Assim, “a enfermeira chefe do CO foi retirada de seu cargo por influência do Departamento Médico, embora estes dois não tenham relação hierárquica alguma”, prossegue. “Este manifesto tem como objetivo fazer uma reflexão sobre esse cenário e compartilhá-la com a comunidade de interesse. A influência e a força da categoria médica têm sido historicamente uma questão desafiadora para a autonomia da enfermagem obstétrica, não apenas no HU, mas em todo o Brasil. O cenário é consequência de conflitos de interesses por questões culturais, políticas, de espaço profissional e de reserva de mercado”.

A seguir o documento elenca marcantes diferenças entre o papel reservado à enfermagem em dois modelos de gestão hospitalar: o do Hospital das Clínicas e o do HU. “O Hospital das Clínicas pertence à Faculdade de Medicina da USP, atende predominantemente gestantes de alto risco e tem sua importância reconhecida nacionalmente. Tais características fazem com que seu modelo de gestão seja centrado no médico”, diz.

“A equipe de enfermagem, em sua maioria, tem vínculos de trabalho feitos por fundações e organizações sociais, e assim sofre as mesmas influências das dinâmicas dos setores privados”, continua. “A enfermagem é submissa, desvalorizada e assombrada pela instabilidade do emprego. Assim como a maioria das instituições de saúde, o departamento de enfermagem responde aos interesses da classe médica”, e a relação existente entre médicos e enfermagem envolve não somente o papel profissional, mas também uma questão de poder.

“Já o HU, além de ser uma plataforma de ensino para outras unidades da USP, é o principal campo de ensino teórico-prático e de pesquisa do curso de graduação, residência em enfermagem e pós-graduação da Escola de Enfermagem [EE-USP]. Seu Departamento de Enfermagem é próprio, independente e liderado por uma docente da EE-USP desde sua fundação em 1981. E tem seus funcionários concursados vinculados à Universidade de São Paulo”, esclarece.

O manifesto aponta outras características que distinguem acentuadamente o HU do HC. De menor porte, o HU atende gestantes de risco habitual (baixo risco). “Em seu quadro funcional, tem enfermeiras obstetras e residentes de enfermagem obstétrica que atuam na assistência da maioria dos partos naturais. Enquanto os médicos obstetras tendem a adotar um modelo mais medicalizado e intervencionista, muitas vezes necessário, as enfermeiras preferem uma assistência com menos intervenções e mais ênfase na autonomia da mulher durante o parto. Mesmo assim, médicos e enfermeiras do HU tendem a promover uma cultura colaborativa, de respeito mútuo, comunicação aberta e trabalho em equipe”, pondera.

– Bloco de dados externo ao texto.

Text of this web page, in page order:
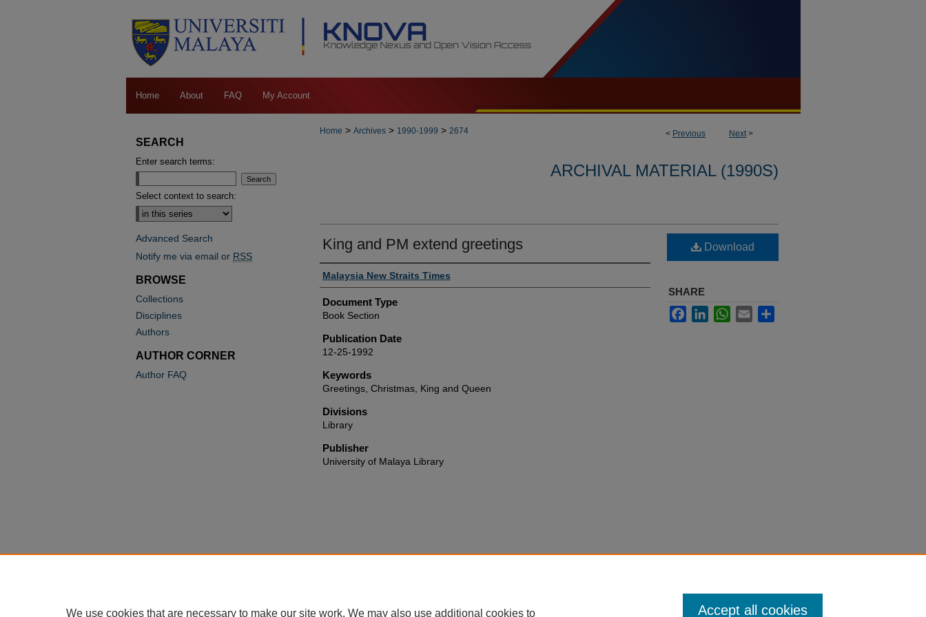
Home About FAQ My Account
< Previous Next>
Home > Archives > 1990-1999 > 2674
ARCHIVAL MATERIAL (1990S)
King and PM extend greetings
Authors
Malaysia New Straits Times
Document Type
Book Section
Publication Date
12-25-1992
Keywords
Greetings, Christmas, King and Queen
Divisions
Library
Publisher
University of Malaya Library
Download
SHARE
FacebookLinkedInWhatsApp
Email
SEARCH
Enter search terms:
Select context to search:
Advanced Search
Notify me via email or RSS
BROWSE
Collections
Disciplines
Authors
AUTHOR CORNER
Author FAQ
We use cookies that are necessary to make our site work. We may also use additional cookies to Accept all cookies
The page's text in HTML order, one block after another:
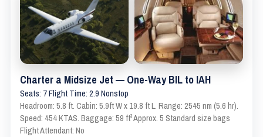
Charter a Midsize Jet — One-Way BIL to IAH
Seats: 7 Flight Time: 2.9 Nonstop
Headroom: 5.8 ft. Cabin: 5.9ft W x 19.8 ft L. Range: 2545 nm (5.6 hr).
Speed: 454 KTAS. Baggage: 59 ft³ Approx. 5 Standard size bags
Flight Attendant: No
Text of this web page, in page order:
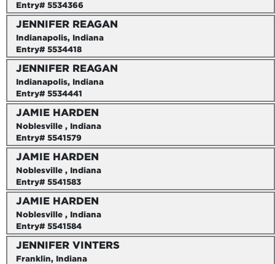
Entry# 5534366
JENNIFER REAGAN
Indianapolis, Indiana
Entry# 5534418
JENNIFER REAGAN
Indianapolis, Indiana
Entry# 5534441
JAMIE HARDEN
Noblesville , Indiana
Entry# 5541579
JAMIE HARDEN
Noblesville , Indiana
Entry# 5541583
JAMIE HARDEN
Noblesville , Indiana
Entry# 5541584
JENNIFER VINTERS
Franklin, Indiana
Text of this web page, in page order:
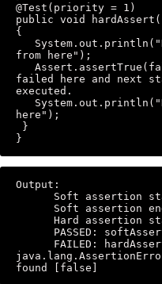
@Test(priority = 1)
public void
{
from here");
failed here and next
executed.
here");
}
Output:
found [false]
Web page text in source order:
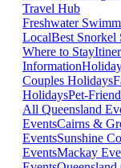
Travel Hub
Freshwater
LocalBest Snorkel
Where to Stay
Information
Couples Holidays
HolidaysPet-
All Queensland
EventsCairns &
EventsSunshine
EventsMackay
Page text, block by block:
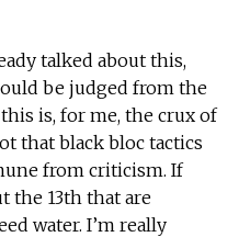
talked about this,
be judged from the
is, for me, the crux of
that black bloc tactics
from criticism. If
the 13th that are
water. I’m really
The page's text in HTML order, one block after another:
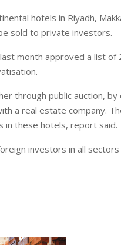
hotels in Riyadh,
sold to private investors.
month approved a list of
through public auction, by
a real estate company.
in these hotels, report said.
investors in all sectors
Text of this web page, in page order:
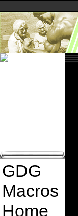
GDG
Macros
Home
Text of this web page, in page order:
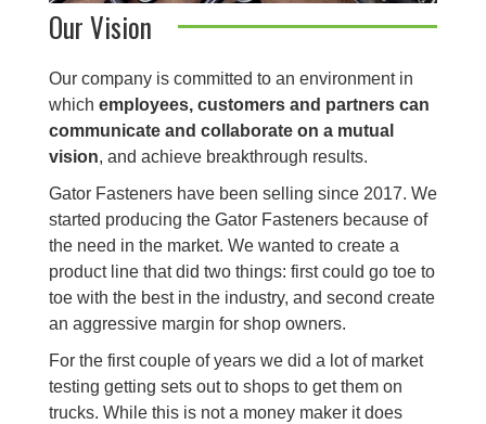
Our Vision
Our company is committed to an environment in
which employees, customers and partners can
communicate and collaborate on a mutual
vision, and achieve breakthrough results.
Gator Fasteners have been selling since 2017. We
started producing the Gator Fasteners because of
the need in the market. We wanted to create a
product line that did two things: first could go toe to
toe with the best in the industry, and second create
an aggressive margin for shop owners.
For the first couple of years we did a lot of market
testing getting sets out to shops to get them on
trucks. While this is not a money maker it does
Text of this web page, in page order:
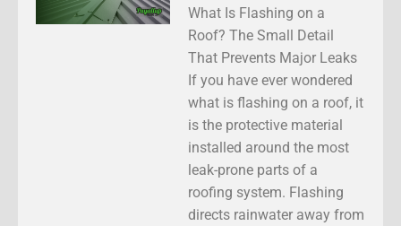
What Is Flashing on a
Roof? The Small Detail
That Prevents Major Leaks
If you have ever wondered
what is flashing on a roof, it
is the protective material
installed around the most
leak-prone parts of a
roofing system. Flashing
directs rainwater away from
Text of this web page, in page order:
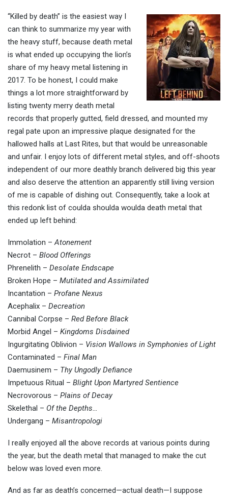
“Killed by death” is the easiest way I
can think to summarize my year with
the heavy stuff, because death metal
is what ended up occupying the lion’s
share of my heavy metal listening in
2017. To be honest, I could make
things a lot more straightforward by
listing twenty merry death metal
records that properly gutted, field dressed, and mounted my
regal pate upon an impressive plaque designated for the
hallowed halls at Last Rites, but that would be unreasonable
and unfair. I enjoy lots of different metal styles, and off-shoots
independent of our more deathly branch delivered big this year
and also deserve the attention an apparently still living version
of me is capable of dishing out. Consequently, take a look at
this redonk list of coulda shoulda woulda death metal that
ended up left behind:
Immolation –Atonement
Necrot – Blood Offerings
Phrenelith – Desolate Endscape
Broken Hope – Mutilated and Assimilated
Incantation – Profane Nexus
Acephalix – Decreation
Cannibal Corpse – Red Before Black
Morbid Angel – Kingdoms Disdained
Ingurgitating Oblivion – Vision Wallows in Symphonies of Light
Contaminated – Final Man
Daemusinem – Thy Ungodly Defiance
Impetuous Ritual – Blight Upon Martyred Sentience
Necrovorous – Plains of Decay
Skelethal – Of the Depths…
Undergang – Misantropologi
I really enjoyed all the above records at various points during
the year, but the death metal that managed to make the cut
below was loved even more.
And as far as death’s concerned—actual death—I suppose

“Além do mais, o conceito de assistência humanizada no parto não se resume apenas a tirar fotos e ter acompanhante. Esse movimento tem forte influência do feminismo, tem suas raízes no final do século XX e é uma resposta às práticas médicas padronizadas que se tornaram comuns no processo de dar à luz, especialmente nos países ocidentais”, argumenta. “Ele enfatiza a autonomia da mulher, buscando colocá-la no centro do processo de dar à luz, com respeito às suas escolhas e experiência emocional. Seu conceito tem sido utilizado equivocadamente em alguns contextos na medida em que foi se popularizando”.

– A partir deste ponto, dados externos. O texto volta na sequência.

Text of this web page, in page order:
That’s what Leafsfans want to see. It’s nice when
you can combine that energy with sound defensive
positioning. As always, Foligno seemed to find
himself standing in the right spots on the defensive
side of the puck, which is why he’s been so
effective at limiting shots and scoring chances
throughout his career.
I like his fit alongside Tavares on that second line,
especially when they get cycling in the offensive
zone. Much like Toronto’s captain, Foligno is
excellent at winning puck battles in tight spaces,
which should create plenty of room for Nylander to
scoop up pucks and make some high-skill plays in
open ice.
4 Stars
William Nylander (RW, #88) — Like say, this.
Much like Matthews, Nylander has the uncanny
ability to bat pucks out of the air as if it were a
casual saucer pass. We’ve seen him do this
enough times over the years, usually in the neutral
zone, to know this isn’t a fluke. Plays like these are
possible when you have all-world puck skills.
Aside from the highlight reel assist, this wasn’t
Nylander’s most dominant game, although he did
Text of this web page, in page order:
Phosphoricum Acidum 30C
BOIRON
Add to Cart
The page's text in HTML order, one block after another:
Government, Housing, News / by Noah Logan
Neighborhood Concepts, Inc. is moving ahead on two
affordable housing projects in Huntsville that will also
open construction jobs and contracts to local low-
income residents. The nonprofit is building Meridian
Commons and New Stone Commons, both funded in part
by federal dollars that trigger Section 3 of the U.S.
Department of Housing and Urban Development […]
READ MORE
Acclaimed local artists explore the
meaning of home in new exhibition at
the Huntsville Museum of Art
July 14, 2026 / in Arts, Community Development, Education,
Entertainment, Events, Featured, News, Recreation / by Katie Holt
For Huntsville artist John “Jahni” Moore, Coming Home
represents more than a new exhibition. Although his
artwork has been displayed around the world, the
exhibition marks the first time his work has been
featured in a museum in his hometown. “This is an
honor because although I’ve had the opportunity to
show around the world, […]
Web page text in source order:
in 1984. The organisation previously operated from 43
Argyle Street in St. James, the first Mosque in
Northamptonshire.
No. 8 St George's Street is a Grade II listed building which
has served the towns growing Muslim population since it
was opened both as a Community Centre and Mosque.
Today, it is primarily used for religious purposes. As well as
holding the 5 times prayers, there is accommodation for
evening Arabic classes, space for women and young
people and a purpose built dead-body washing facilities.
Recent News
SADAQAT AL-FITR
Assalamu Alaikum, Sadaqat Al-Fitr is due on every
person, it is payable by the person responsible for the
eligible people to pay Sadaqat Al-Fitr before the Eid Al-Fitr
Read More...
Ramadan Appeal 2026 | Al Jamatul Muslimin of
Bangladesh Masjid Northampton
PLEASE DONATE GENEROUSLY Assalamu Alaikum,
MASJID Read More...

Historicamente, “enfermeiras obstetras têm sido pioneiras na defesa dos direitos das mulheres durante o parto e no desenvolvimento de práticas centradas na mulher e na família”, lembra o documento. “No HU, a enfermagem do CO desempenha um papel crucial na promoção da assistência humanizada durante o parto e o período perinatal”, diz, passando a elencar uma série de medidas adotadas pela equipe do hospital, tais como incentivar a movimentação e orientar sobre posições favoráveis no trabalho de parto; oferecer medidas não farmacológicas para alívio da dor e incentivar o banho como medida de conforto; dar apoio emocional.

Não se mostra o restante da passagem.